EXERCISE INSTRUCTIONS:
Reproduce the records exactly. Leave the pictures out.

:: RECORDS SHOWN ::

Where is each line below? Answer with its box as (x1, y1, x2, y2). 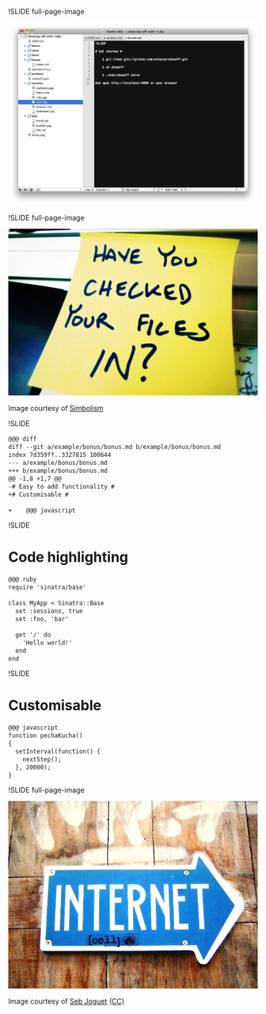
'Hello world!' (22, 639, 73, 647)
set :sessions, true (15, 607, 83, 615)
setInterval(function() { (15, 747, 101, 755)
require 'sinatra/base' (8, 583, 87, 591)
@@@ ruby (8, 575, 37, 583)
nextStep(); (22, 755, 62, 763)
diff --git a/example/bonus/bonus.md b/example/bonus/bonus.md (8, 443, 222, 451)
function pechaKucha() (8, 732, 83, 739)
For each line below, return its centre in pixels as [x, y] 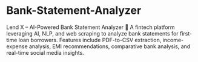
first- [186, 33]
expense [17, 46]
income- [173, 40]
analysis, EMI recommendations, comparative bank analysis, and [110, 46]
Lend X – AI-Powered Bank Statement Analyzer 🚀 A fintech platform [91, 27]
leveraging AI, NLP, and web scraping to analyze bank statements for [92, 33]
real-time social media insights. [45, 52]
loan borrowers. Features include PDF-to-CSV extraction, [90, 40]
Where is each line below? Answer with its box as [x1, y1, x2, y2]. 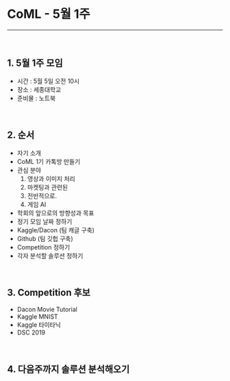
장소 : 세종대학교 [16, 85, 62, 93]
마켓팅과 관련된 [27, 183, 68, 191]
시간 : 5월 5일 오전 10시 [16, 77, 80, 85]
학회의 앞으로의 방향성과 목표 [16, 208, 94, 217]
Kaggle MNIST [16, 312, 58, 321]
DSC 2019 [16, 328, 46, 336]
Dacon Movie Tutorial [16, 306, 77, 314]
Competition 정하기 [16, 243, 71, 251]
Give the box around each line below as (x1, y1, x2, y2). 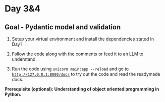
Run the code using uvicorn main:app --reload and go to (11, 66, 129, 72)
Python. (4, 92, 22, 97)
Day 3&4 (4, 3, 41, 14)
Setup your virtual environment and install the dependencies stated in (11, 36, 154, 42)
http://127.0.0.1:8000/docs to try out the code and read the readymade (11, 71, 161, 77)
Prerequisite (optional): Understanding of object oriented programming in (4, 86, 159, 92)
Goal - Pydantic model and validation (4, 23, 121, 31)
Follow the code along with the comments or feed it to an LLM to (11, 51, 144, 57)
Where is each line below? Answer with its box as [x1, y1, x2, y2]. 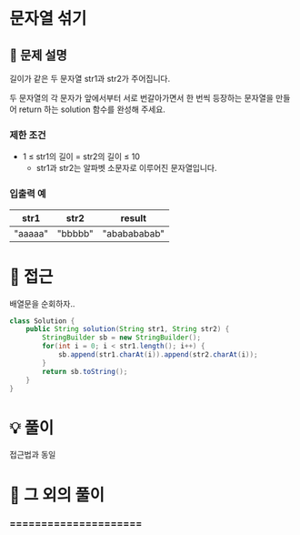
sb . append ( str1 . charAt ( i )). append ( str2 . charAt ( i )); [57, 350, 258, 359]
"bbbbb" [56, 227, 94, 239]
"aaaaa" [14, 227, 48, 239]
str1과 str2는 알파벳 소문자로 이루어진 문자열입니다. [35, 163, 217, 174]
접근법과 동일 [9, 449, 56, 460]
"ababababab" [102, 227, 165, 239]
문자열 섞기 [9, 8, 87, 29]
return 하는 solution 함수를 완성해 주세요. [18, 104, 166, 115]
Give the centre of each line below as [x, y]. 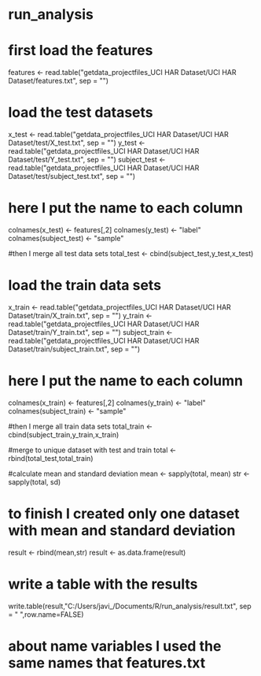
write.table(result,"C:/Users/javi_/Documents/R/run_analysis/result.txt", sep [130, 606]
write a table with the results [103, 584]
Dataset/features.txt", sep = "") [58, 81]
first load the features [81, 51]
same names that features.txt [107, 663]
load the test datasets [81, 113]
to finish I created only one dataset [124, 514]
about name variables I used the [115, 646]
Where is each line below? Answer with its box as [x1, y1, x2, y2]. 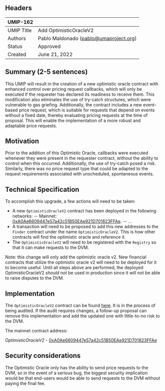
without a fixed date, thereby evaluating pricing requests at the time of [5, 112, 148, 118]
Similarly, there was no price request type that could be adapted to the [5, 166, 149, 172]
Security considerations [5, 352, 81, 360]
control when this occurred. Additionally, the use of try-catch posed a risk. [5, 160, 156, 167]
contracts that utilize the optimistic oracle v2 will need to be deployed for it [5, 259, 157, 265]
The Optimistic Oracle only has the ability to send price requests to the [5, 364, 149, 370]
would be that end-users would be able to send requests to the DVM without [5, 375, 160, 381]
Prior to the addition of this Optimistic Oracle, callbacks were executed [5, 150, 149, 156]
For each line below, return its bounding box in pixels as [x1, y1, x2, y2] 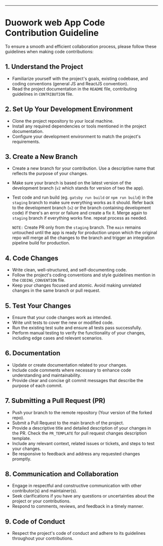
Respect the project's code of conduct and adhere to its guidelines [12, 530, 146, 536]
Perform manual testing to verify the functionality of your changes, [12, 330, 146, 336]
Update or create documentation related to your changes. [12, 362, 128, 368]
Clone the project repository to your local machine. [12, 118, 114, 124]
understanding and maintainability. [12, 372, 81, 378]
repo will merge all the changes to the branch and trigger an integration [12, 235, 155, 241]
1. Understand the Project [5, 63, 83, 71]
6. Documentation [5, 349, 61, 357]
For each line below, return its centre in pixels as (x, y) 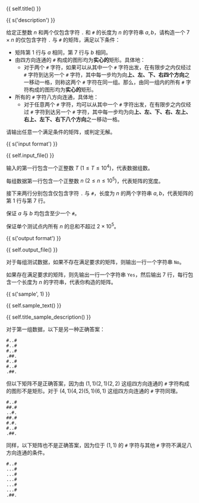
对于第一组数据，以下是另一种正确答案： (56, 329)
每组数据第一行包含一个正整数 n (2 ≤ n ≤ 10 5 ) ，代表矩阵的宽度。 (85, 180)
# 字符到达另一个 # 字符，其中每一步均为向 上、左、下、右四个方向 (104, 75)
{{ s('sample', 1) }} (28, 294)
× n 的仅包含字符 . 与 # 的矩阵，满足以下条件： (63, 40)
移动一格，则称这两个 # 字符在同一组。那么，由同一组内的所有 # (107, 82)
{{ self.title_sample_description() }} (48, 317)
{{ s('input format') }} (32, 144)
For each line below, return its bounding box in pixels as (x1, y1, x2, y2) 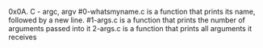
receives (8, 32, 37, 42)
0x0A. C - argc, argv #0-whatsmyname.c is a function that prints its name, (8, 7, 256, 16)
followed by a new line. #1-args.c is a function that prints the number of (8, 15, 246, 25)
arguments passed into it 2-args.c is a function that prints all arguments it (8, 24, 253, 33)
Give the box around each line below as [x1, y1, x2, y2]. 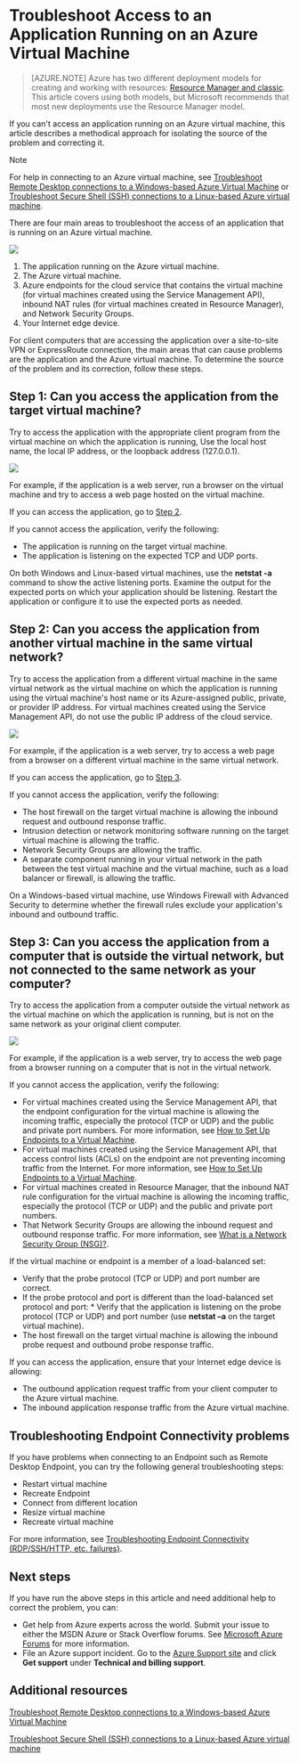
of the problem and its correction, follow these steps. [9, 363, 204, 374]
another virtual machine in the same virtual [9, 636, 254, 651]
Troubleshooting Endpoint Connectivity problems [9, 1428, 290, 1443]
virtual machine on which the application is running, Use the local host [9, 436, 267, 446]
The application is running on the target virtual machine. [21, 541, 228, 551]
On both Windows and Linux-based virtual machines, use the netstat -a [9, 567, 273, 578]
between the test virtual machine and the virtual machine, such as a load [21, 863, 289, 874]
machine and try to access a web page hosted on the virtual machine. [9, 489, 265, 500]
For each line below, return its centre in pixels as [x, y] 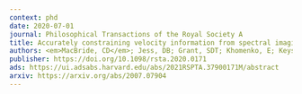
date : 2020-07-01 [42, 26]
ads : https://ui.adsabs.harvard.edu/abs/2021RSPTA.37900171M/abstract [144, 68]
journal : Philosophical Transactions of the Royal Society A [126, 34]
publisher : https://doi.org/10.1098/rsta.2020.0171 [108, 59]
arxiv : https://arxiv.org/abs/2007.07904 [88, 76]
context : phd [34, 17]
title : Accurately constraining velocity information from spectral [140, 43]
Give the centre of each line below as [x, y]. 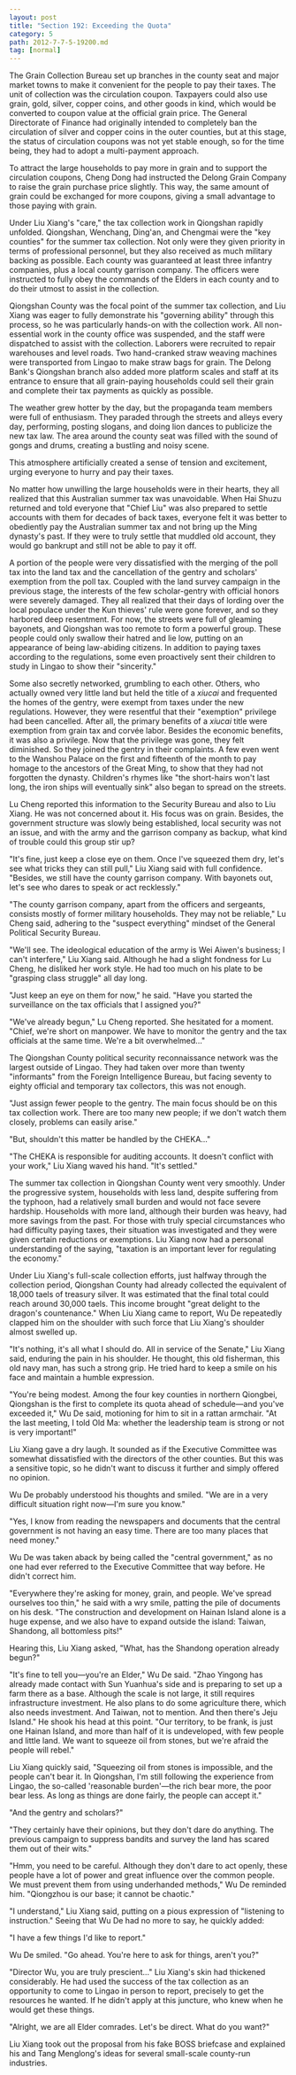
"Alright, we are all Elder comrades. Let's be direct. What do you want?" [140, 2027]
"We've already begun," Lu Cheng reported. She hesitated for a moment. [141, 1022]
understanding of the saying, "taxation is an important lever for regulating [143, 1249]
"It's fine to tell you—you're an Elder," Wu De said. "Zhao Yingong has [136, 1675]
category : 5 [31, 34]
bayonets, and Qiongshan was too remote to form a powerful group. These [145, 629]
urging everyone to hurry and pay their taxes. [91, 472]
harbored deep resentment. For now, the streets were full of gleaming [136, 619]

:::

SOLUTION TO THE EXERCISE:
Where is each line below? Answer with its box as (x1, y1, x2, y2). 
'Hello world!' (22, 639, 73, 647)
set :sessions, true (15, 607, 83, 615)
setInterval(function() { (15, 747, 101, 755)
require 'sinatra/base' (8, 583, 87, 591)
@@@ ruby (8, 575, 37, 583)
nextStep(); (22, 755, 62, 763)
diff --git a/example/bonus/bonus.md b/example/bonus/bonus.md (8, 443, 222, 451)
function pechaKucha() (8, 732, 83, 739)
For each line below, return its centre in pixels as [x, y] 
first- [186, 33]
expense [17, 46]
income- [173, 40]
analysis, EMI recommendations, comparative bank analysis, and [110, 46]
Lend X – AI-Powered Bank Statement Analyzer 🚀 A fintech platform [91, 27]
leveraging AI, NLP, and web scraping to analyze bank statements for [92, 33]
real-time social media insights. [45, 52]
loan borrowers. Features include PDF-to-CSV extraction, [90, 40]
Where is each line below? Answer with its box as [x1, y1, x2, y2]. 
장소 : 세종대학교 [16, 85, 62, 93]
마켓팅과 관련된 [27, 183, 68, 191]
시간 : 5월 5일 오전 10시 [16, 77, 80, 85]
학회의 앞으로의 방향성과 목표 [16, 208, 94, 217]
Kaggle MNIST [16, 312, 58, 321]
DSC 2019 [16, 328, 46, 336]
Dacon Movie Tutorial [16, 306, 77, 314]
Competition 정하기 [16, 243, 71, 251]
Give the box around each line below as (x1, y1, x2, y2). 
Run the code using uvicorn main:app --reload and go to (11, 66, 129, 72)
Python. (4, 92, 22, 97)
Day 3&4 (4, 3, 41, 14)
Setup your virtual environment and install the dependencies stated in (11, 36, 154, 42)
http://127.0.0.1:8000/docs to try out the code and read the readymade (11, 71, 161, 77)
Prerequisite (optional): Understanding of object oriented programming in (4, 86, 159, 92)
Goal - Pydantic model and validation (4, 23, 121, 31)
Follow the code along with the comments or feed it to an LLM to (11, 51, 144, 57)
Where is each line below? Answer with its box as [x1, y1, x2, y2]. 
sb . append ( str1 . charAt ( i )). append ( str2 . charAt ( i )); [57, 350, 258, 359]
"bbbbb" [56, 227, 94, 239]
"aaaaa" [14, 227, 48, 239]
str1과 str2는 알파벳 소문자로 이루어진 문자열입니다. [35, 163, 217, 174]
접근법과 동일 [9, 449, 56, 460]
"ababababab" [102, 227, 165, 239]
문자열 섞기 [9, 8, 87, 29]
return 하는 solution 함수를 완성해 주세요. [18, 104, 166, 115]
Give the centre of each line below as [x, y]. 
write.table(result,"C:/Users/javi_/Documents/R/run_analysis/result.txt", sep [130, 606]
write a table with the results [103, 584]
Dataset/features.txt", sep = "") [58, 81]
first load the features [81, 51]
same names that features.txt [107, 663]
load the test datasets [81, 113]
to finish I created only one dataset [124, 514]
about name variables I used the [115, 646]
Where is each line below? Answer with its box as [x1, y1, x2, y2]. 
without a fixed date, thereby evaluating pricing requests at the time of [5, 112, 148, 118]
Similarly, there was no price request type that could be adapted to the [5, 166, 149, 172]
Security considerations [5, 352, 81, 360]
control when this occurred. Additionally, the use of try-catch posed a risk. [5, 160, 156, 167]
contracts that utilize the optimistic oracle v2 will need to be deployed for it [5, 259, 157, 265]
The Optimistic Oracle only has the ability to send price requests to the [5, 364, 149, 370]
would be that end-users would be able to send requests to the DVM without [5, 375, 160, 381]
Prior to the addition of this Optimistic Oracle, callbacks were executed [5, 150, 149, 156]
For each line below, return its bounding box in pixels as [x1, y1, x2, y2] 
Respect the project's code of conduct and adhere to its guidelines [12, 530, 146, 536]
Perform manual testing to verify the functionality of your changes, [12, 330, 146, 336]
Update or create documentation related to your changes. [12, 362, 128, 368]
Clone the project repository to your local machine. [12, 118, 114, 124]
understanding and maintainability. [12, 372, 81, 378]
repo will merge all the changes to the branch and trigger an integration [12, 235, 155, 241]
1. Understand the Project [5, 63, 83, 71]
6. Documentation [5, 349, 61, 357]
For each line below, return its centre in pixels as (x, y) 
对于第一组数据，以下是另一种正确答案： (56, 329)
每组数据第一行包含一个正整数 n (2 ≤ n ≤ 10 5 ) ，代表矩阵的宽度。 (85, 180)
# 字符到达另一个 # 字符，其中每一步均为向 上、左、下、右四个方向 (104, 75)
{{ s('sample', 1) }} (28, 294)
× n 的仅包含字符 . 与 # 的矩阵，满足以下条件： (63, 40)
移动一格，则称这两个 # 字符在同一组。那么，由同一组内的所有 # (107, 82)
{{ self.title_sample_description() }} (48, 317)
{{ s('input format') }} (32, 144)
For each line below, return its bounding box in pixels as (x1, y1, x2, y2) 
receives (8, 32, 37, 42)
0x0A. C - argc, argv #0-whatsmyname.c is a function that prints its name, (8, 7, 256, 16)
followed by a new line. #1-args.c is a function that prints the number of (8, 15, 246, 25)
arguments passed into it 2-args.c is a function that prints all arguments it (8, 24, 253, 33)
Give the box around each line below as [x1, y1, x2, y2]. 
of the problem and its correction, follow these steps. [9, 363, 204, 374]
another virtual machine in the same virtual [9, 636, 254, 651]
Troubleshooting Endpoint Connectivity problems [9, 1428, 290, 1443]
virtual machine on which the application is running, Use the local host [9, 436, 267, 446]
The application is running on the target virtual machine. [21, 541, 228, 551]
On both Windows and Linux-based virtual machines, use the netstat -a [9, 567, 273, 578]
between the test virtual machine and the virtual machine, such as a load [21, 863, 289, 874]
machine and try to access a web page hosted on the virtual machine. [9, 489, 265, 500]
For each line below, return its centre in pixels as [x, y] 
date : 2020-07-01 [42, 26]
ads : https://ui.adsabs.harvard.edu/abs/2021RSPTA.37900171M/abstract [144, 68]
journal : Philosophical Transactions of the Royal Society A [126, 34]
publisher : https://doi.org/10.1098/rsta.2020.0171 [108, 59]
arxiv : https://arxiv.org/abs/2007.07904 [88, 76]
context : phd [34, 17]
title : Accurately constraining velocity information from spectral [140, 43]
Give the centre of each line below as [x, y]. 
"Alright, we are all Elder comrades. Let's be direct. What do you want?" [140, 2027]
"We've already begun," Lu Cheng reported. She hesitated for a moment. [141, 1022]
understanding of the saying, "taxation is an important lever for regulating [143, 1249]
"It's fine to tell you—you're an Elder," Wu De said. "Zhao Yingong has [136, 1675]
category : 5 [31, 34]
bayonets, and Qiongshan was too remote to form a powerful group. These [145, 629]
urging everyone to hurry and pay their taxes. [91, 472]
harbored deep resentment. For now, the streets were full of gleaming [136, 619]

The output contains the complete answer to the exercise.